Reported: 2016-06-11 02:22 UTC by James Ford
Modified: 2018-05-24 16:27 UTC
See Also:
GNOME target: ---
GNOME version: ---



Description James Ford 2016-06-11 02:22:08 UTC
I can double click a file in explorer and it opens in gimp immediately.

If i forget to do this and instead, to my great lament, try to do File > Open i get a 30 sec pause before the dialog appears. And its not any faster the second time either. How can it possibly be that slow, its like i'm launching a whole new application responsible just for the file open dialog....
Comment 1 James Ford 2016-06-11 02:23:29 UTC
More specifically my 'about' dialog shows GIMP 2.8.16
Comment 2 Jehan 2016-06-11 12:16:35 UTC
Is it only the Open dialog? No problem on the save, export, or any other dialogs?
Comment 3 James Ford 2016-06-11 13:08:00 UTC
Just tested to see... yea save and export are also both equally slow.
Comment 5 Jehan 2016-06-11 13:36:45 UTC
James Ford > could you try to disable your floppy drivers (which you probably don't have, do you? :P) in your BIOS, same as the users in the link that Michael is pointing to? Then tell us if this fixes your problem.
Comment 6 James Ford 2016-06-11 13:54:21 UTC
I'm not really willing to go through that massive wall of text, nor to fiddle in my bios settings, for the purpose of shaving of 10 seconds on save dialogs when i use gimp. I'll just use paint.
Comment 7 James Ford 2016-06-11 13:56:14 UTC
That said, for purposes of diagnosing this report, i am running windows 10 and if i had to guess id say its the same issue reported there.
Comment 8 Jehan 2016-06-11 14:06:50 UTC
As you wish. Yet if this is indeed the same issue, this is a Windows bug (not GIMP's), thus you may encounter the problem with other software, as did the user with Chrome and other software. Even without using GIMP, fixing this would be in your best interest.
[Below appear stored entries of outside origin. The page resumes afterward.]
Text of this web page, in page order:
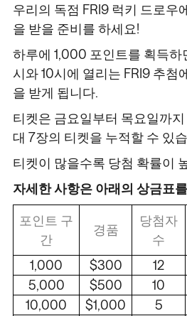
우리의 독점 FRI9 럭키 드로우
을 받을 준비를 하세요!
하루에 1,000 포인트를 획득하
시와 10시에 열리는 FRI9 추첨
을 받게 됩니다.
티켓은 금요일부터 목요일까
대 7장의 티켓을 누적할 수 있
티켓이 많을수록 당첨 확률이
자세한 사항은 아래의 상금표
포인트 구
간
경품
당첨자
수
1,000
$300 12
5,000 $500 10
10,000
$1,000 5
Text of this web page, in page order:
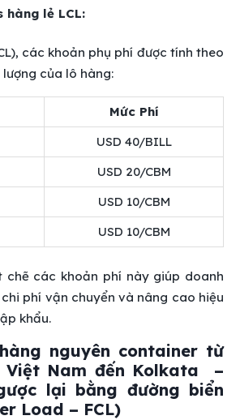
hàng lẻ LCL:
các khoản phụ phí được tính theo
của lô hàng:
Mức Phí
USD 40/BILL
USD 20/CBM
USD 10/CBM
USD 10/CBM
chẽ các khoản phí này giúp doanh
phí vận chuyển và nâng cao hiệu
khẩu.
nguyên container từ
Việt Nam đến Kolkata –
lại bằng đường biển
Load – FCL)
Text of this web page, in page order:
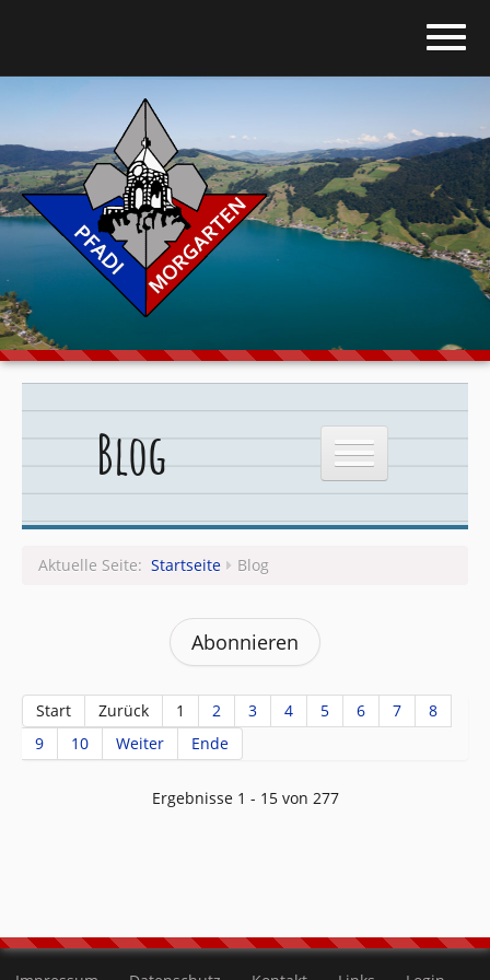
Blog
Über uns
Stufen
DownloadsBlog
Aktuelle Seite: Startseite Blog
Abonnieren
Start Zurück 1 2 3 4 5 6 7
8
9
10 Weiter Ende
Ergebnisse 1 - 15 von 277
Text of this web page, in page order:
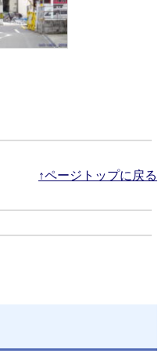
↑ページトップに戻る
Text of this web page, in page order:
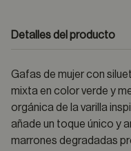
Detalles del producto
Gafas de mujer con
mixta en color verde y
orgánica de la varilla
añade un toque único y
marrones degradadas
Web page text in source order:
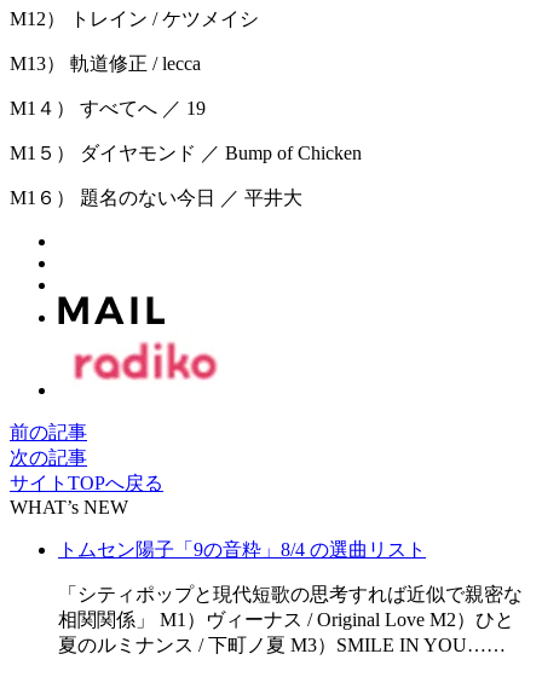
M12） トレイン / ケツメイシ
M13） 軌道修正 / lecca
M1４） すべてへ ／ 19
M1５） ダイヤモンド ／ Bump of Chicken
M1６） 題名のない今日 ／ 平井大
前の記事
次の記事
サイトTOPへ戻る
WHAT’s NEW
トムセン陽子「9の音粋」8/4 の選曲リスト
「シティポップと現代短歌の思考すれば近似で親密な
相関関係」 M1）ヴィーナス / Original Love M2）ひと
夏のルミナンス / 下町ノ夏 M3）SMILE IN YOU……
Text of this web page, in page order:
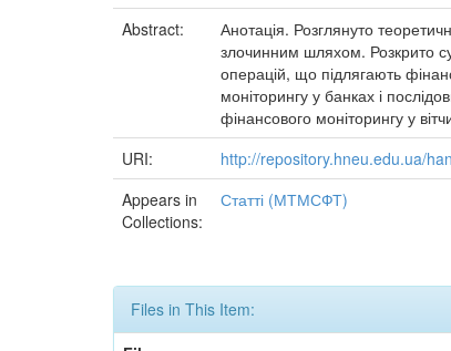
Abstract:
Анотація. Розглянуто
злочинним шляхом. Розкрито
операцій, що підлягають
моніторингу у банках і
фінансового моніторингу у
URI:
http://repository.hneu.edu.ua/
Appears in
Collections:
Статті (МТМСФТ)
Files in This Item:
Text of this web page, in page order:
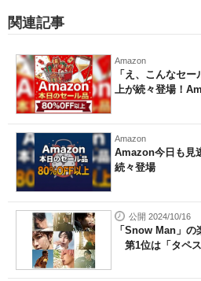
関連記事
Amazon
「え、こんなセ
上が続々登場！
Amazon
Amazon今日も見
続々登場
公開 2024/10/16
「Snow Man」の
第1位は「タペ
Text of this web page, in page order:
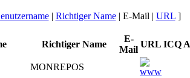
| Richtiger Name| E-Mail | URL]
Richtiger Name
E-
Mail
URL ICQ
MONREPOS
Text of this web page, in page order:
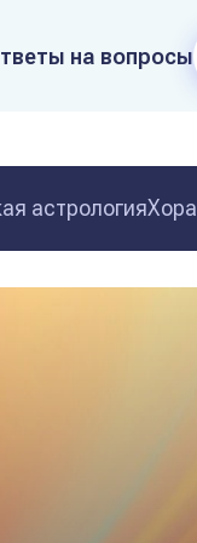
на вопросы
астрология

Also if you don't have any floppy drives (I don't think I saw any computer with floppy for many many years), I don't think this is too much fiddling to just disable whatever support for this there may be in your BIOS.

For sake of completeness though, the link said that Chrome managed to bypass the issue at some point. It could be interesting if we could figure out how they did it.
Comment 9 James Ford 2016-06-11 14:25:37 UTC
My file dialog in Visual Studio 12 (WPF) is fine. 
My file dialog in the MonoGame Pipeline Toool (winforms) is fine.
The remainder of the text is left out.